• Assignment: What you return must be an exact copy of the lines in the listing below between the line holding "clickable links, both in a side bar" and the line holding "What it costs", inclusive, and nothing more.

%%

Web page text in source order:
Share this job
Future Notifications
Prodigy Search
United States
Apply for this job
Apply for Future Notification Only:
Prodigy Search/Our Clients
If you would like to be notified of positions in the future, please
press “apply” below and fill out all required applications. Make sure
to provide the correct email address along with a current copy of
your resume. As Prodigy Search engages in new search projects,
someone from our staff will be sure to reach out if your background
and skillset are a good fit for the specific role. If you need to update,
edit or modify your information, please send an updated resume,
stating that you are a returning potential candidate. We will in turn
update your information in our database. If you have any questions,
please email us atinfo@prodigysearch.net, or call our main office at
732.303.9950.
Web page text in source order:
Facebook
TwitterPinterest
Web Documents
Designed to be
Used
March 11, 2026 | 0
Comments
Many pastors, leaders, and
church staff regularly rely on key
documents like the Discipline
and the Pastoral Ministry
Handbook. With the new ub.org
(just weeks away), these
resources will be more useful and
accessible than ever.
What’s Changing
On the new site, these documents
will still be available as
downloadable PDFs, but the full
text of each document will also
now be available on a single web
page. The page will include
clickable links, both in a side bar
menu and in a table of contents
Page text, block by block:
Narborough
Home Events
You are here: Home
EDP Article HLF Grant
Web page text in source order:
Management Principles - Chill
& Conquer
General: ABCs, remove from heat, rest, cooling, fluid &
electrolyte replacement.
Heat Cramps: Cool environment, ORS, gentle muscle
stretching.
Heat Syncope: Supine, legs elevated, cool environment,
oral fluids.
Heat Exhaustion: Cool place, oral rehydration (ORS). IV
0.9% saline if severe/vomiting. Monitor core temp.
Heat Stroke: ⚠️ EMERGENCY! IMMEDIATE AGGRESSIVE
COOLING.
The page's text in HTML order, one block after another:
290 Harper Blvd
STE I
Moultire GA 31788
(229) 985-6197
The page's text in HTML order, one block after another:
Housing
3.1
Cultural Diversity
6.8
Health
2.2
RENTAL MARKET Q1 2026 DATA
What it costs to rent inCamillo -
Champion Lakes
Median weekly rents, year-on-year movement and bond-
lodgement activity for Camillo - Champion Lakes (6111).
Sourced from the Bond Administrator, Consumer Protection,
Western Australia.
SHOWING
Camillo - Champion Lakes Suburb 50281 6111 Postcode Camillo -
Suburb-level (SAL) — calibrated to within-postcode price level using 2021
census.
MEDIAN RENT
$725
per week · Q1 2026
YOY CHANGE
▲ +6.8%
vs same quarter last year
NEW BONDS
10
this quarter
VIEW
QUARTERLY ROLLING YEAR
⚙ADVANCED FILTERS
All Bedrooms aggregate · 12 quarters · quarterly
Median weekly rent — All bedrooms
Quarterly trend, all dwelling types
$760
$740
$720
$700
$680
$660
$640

%%

• Reply to the task:
clickable links, both in a side bar
menu and in a table of contents
Page text, block by block:
Narborough
Home Events
You are here: Home
EDP Article HLF Grant
Web page text in source order:
Management Principles - Chill
& Conquer
General: ABCs, remove from heat, rest, cooling, fluid &
electrolyte replacement.
Heat Cramps: Cool environment, ORS, gentle muscle
stretching.
Heat Syncope: Supine, legs elevated, cool environment,
oral fluids.
Heat Exhaustion: Cool place, oral rehydration (ORS). IV
0.9% saline if severe/vomiting. Monitor core temp.
Heat Stroke: ⚠️ EMERGENCY! IMMEDIATE AGGRESSIVE
COOLING.
The page's text in HTML order, one block after another:
290 Harper Blvd
STE I
Moultire GA 31788
(229) 985-6197
The page's text in HTML order, one block after another:
Housing
3.1
Cultural Diversity
6.8
Health
2.2
RENTAL MARKET Q1 2026 DATA
What it costs to rent inCamillo -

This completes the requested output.